Please copy the lines below, exactly as they are, from the one with "as fast as this, averaging" through the one with "Policies Parents Should", and leave out the pictures.
** Opening GIVEN ENTRIES block **
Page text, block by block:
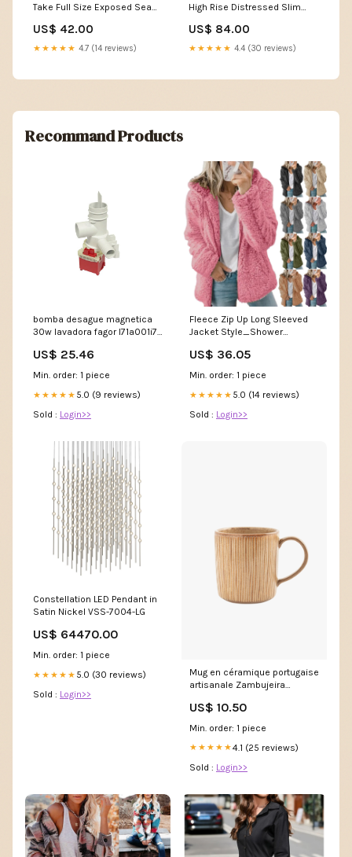
Take Full Size Exposed Seam
Denim
US$ 42.00
★★★★★ 4.7 (14 reviews)
High Rise Distressed Slim
US$ 84.00
★★★★★ 4.4 (30 reviews)
Recommand Products
bomba desague magnetica
30w lavadora fagor l71a001i7
US$ 25.46
Min. order: 1 piece
★★★★★ 5.0 (9 reviews)
Sold : Login>>
Fleece Zip Up Long Sleeved
Jacket Style_Shower
US$ 36.05
Min. order: 1 piece
★★★★★ 5.0 (14 reviews)
Sold : Login>>
Constellation LED Pendant in
Satin Nickel VSS-7004-LG
US$ 64470.00
Min. order: 1 piece
★★★★★ 5.0 (30 reviews)
Sold : Login>>
Mug en céramique portugaise
artisanale Zambujeira
US$ 10.50
Min. order: 1 piece
★★★★★4.1 (25 reviews)
Sold : Login>>
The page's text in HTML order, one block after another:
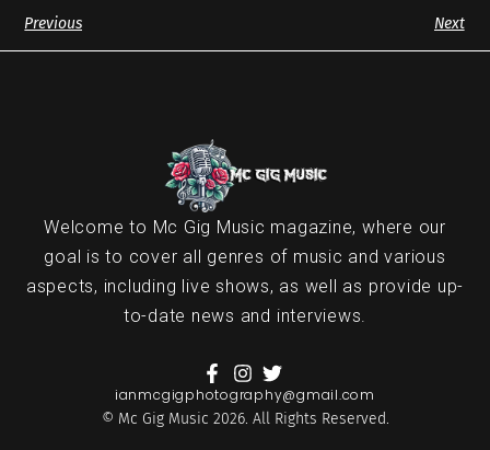
Previous Next
Welcome to Mc Gig Music magazine, where our
goal is to cover all genres of music and various
aspects, including live shows, as well as provide up-
to-date news and interviews.
ianmcgigphotography@gmail.com
© Mc Gig Music 2026. All Rights Reserved.
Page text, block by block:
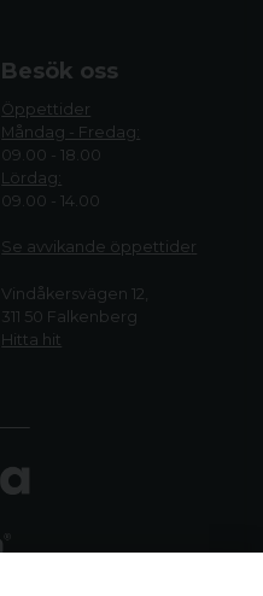
Besök oss
Öppettider
Måndag - Fredag:
09.00 - 18.00
Lördag:
09.00 - 14.00
Se avvikande öppettider
Vindåkersvägen 12,
311 50 Falkenberg
Hitta hit
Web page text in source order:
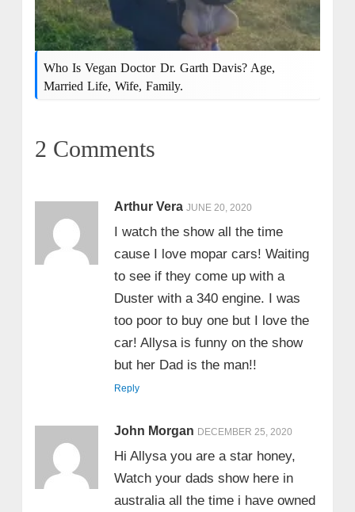
Who Is Vegan Doctor Dr. Garth Davis? Age,
Married Life, Wife, Family.
2 Comments
Arthur Vera JUNE 20, 2020
I watch the show all the time
cause I love mopar cars! Waiting
to see if they come up with a
Duster with a 340 engine. I was
too poor to buy one but I love the
car! Allysa is funny on the show
but her Dad is the man!!
Reply
John Morgan DECEMBER 25, 2020
Hi Allysa you are a star honey,
Watch your dads show here in
australia all the time i have owned
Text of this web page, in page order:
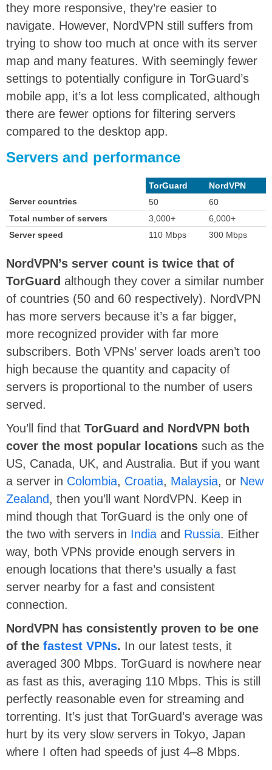
they more responsive, they’re easier to
navigate. However, NordVPN still suffers from
trying to show too much at once with its server
map and many features. With seemingly fewer
settings to potentially configure in TorGuard’s
mobile app, it’s a lot less complicated, although
there are fewer options for filtering servers
compared to the desktop app.
Servers and performance
TorGuard
NordVPN
Server countries
50
60
Total number of servers
3,000+
6,000+
Server speed
110 Mbps 300 Mbps
NordVPN’s server count is twice that of
TorGuard although they cover a similar number
of countries (50 and 60 respectively). NordVPN
has more servers because it’s a far bigger,
more recognized provider with far more
subscribers. Both VPNs’ server loads aren’t too
high because the quantity and capacity of
servers is proportional to the number of users
served.
You’ll find that TorGuard and NordVPN both
cover the most popular locations such as the
US, Canada, UK, and Australia. But if you want
a server in Colombia, Croatia, Malaysia, or New
Zealand, then you’ll want NordVPN. Keep in
mind though that TorGuard is the only one of
the two with servers in India and Russia. Either
way, both VPNs provide enough servers in
enough locations that there’s usually a fast
server nearby for a fast and consistent
connection.
NordVPN has consistently proven to be one
of the fastest VPNs. In our latest tests, it
averaged 300 Mbps. TorGuard is nowhere near
as fast as this, averaging 110 Mbps. This is still
perfectly reasonable even for streaming and
torrenting. It’s just that TorGuard’s average was
hurt by its very slow servers in Tokyo, Japan
where I often had speeds of just 4–8 Mbps.
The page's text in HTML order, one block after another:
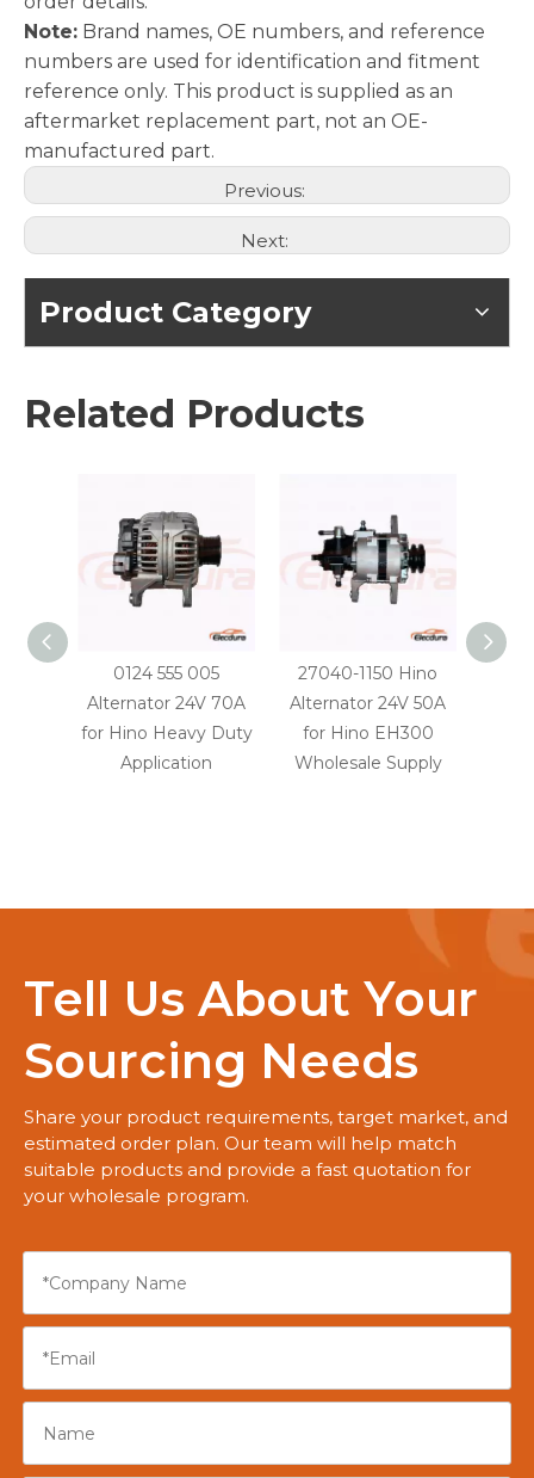
Note: Brand names, OE numbers, and reference
numbers are used for identification and fitment
reference only. This product is supplied as an
aftermarket replacement part, not an OE-
manufactured part.
Previous:
Next:
Product Category
Related Products
0124 555 005
Alternator 24V 70A
for Hino Heavy Duty
Application
27040-1150 Hino
Alternator 24V 50A
for Hino EH300
Wholesale Supply
Tell Us About Your
Sourcing Needs
Share your product requirements, target market, and
estimated order plan. Our team will help match
suitable products and provide a fast quotation for
your wholesale program.
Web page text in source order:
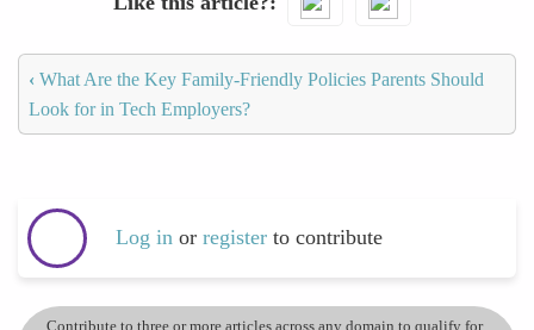
‹ What Are the Key Family-Friendly Policies Parents Should
Look for in Tech Employers?
Log in or register to contribute
Contribute to three or more articles across any domain to qualify for
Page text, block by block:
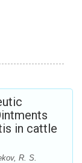
in cattle
R. S.
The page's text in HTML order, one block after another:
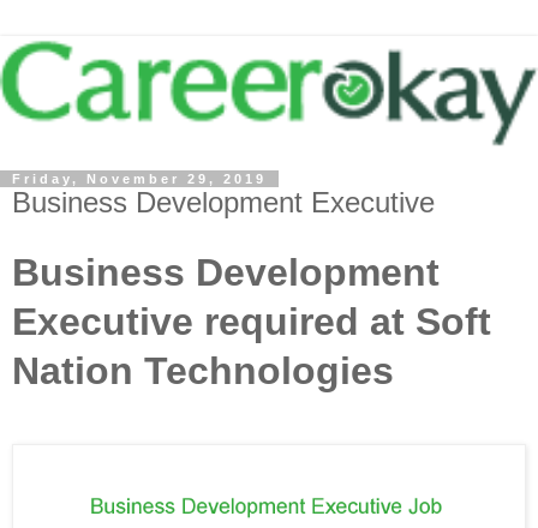
Friday, November 29, 2019
Business Development Executive
Business Development
Executive required at Soft
Nation Technologies
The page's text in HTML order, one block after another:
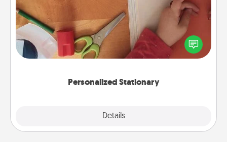
Personalized Stationary
Details
Create some personalized stationary for the people
you love. Every time they see it, they will think of
you!
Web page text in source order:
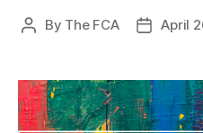
Post
By The FCA
PostApril
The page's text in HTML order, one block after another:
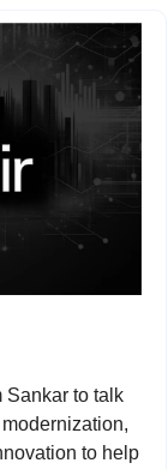
Sankar to talk
to help
** Closing GIVEN ENTRIES block **
• [COMPLETED TASK]
as fast as this, averaging 110 Mbps. This is still
perfectly reasonable even for streaming and
torrenting. It’s just that TorGuard’s average was
hurt by its very slow servers in Tokyo, Japan
where I often had speeds of just 4–8 Mbps.
The page's text in HTML order, one block after another:
Note: Brand names, OE numbers, and reference
numbers are used for identification and fitment
reference only. This product is supplied as an
aftermarket replacement part, not an OE-
manufactured part.
Previous:
Next:
Product Category
Related Products
0124 555 005
Alternator 24V 70A
for Hino Heavy Duty
Application
27040-1150 Hino
Alternator 24V 50A
for Hino EH300
Wholesale Supply
Tell Us About Your
Sourcing Needs
Share your product requirements, target market, and
estimated order plan. Our team will help match
suitable products and provide a fast quotation for
your wholesale program.
Web page text in source order:
‹ What Are the Key Family-Friendly Policies Parents Should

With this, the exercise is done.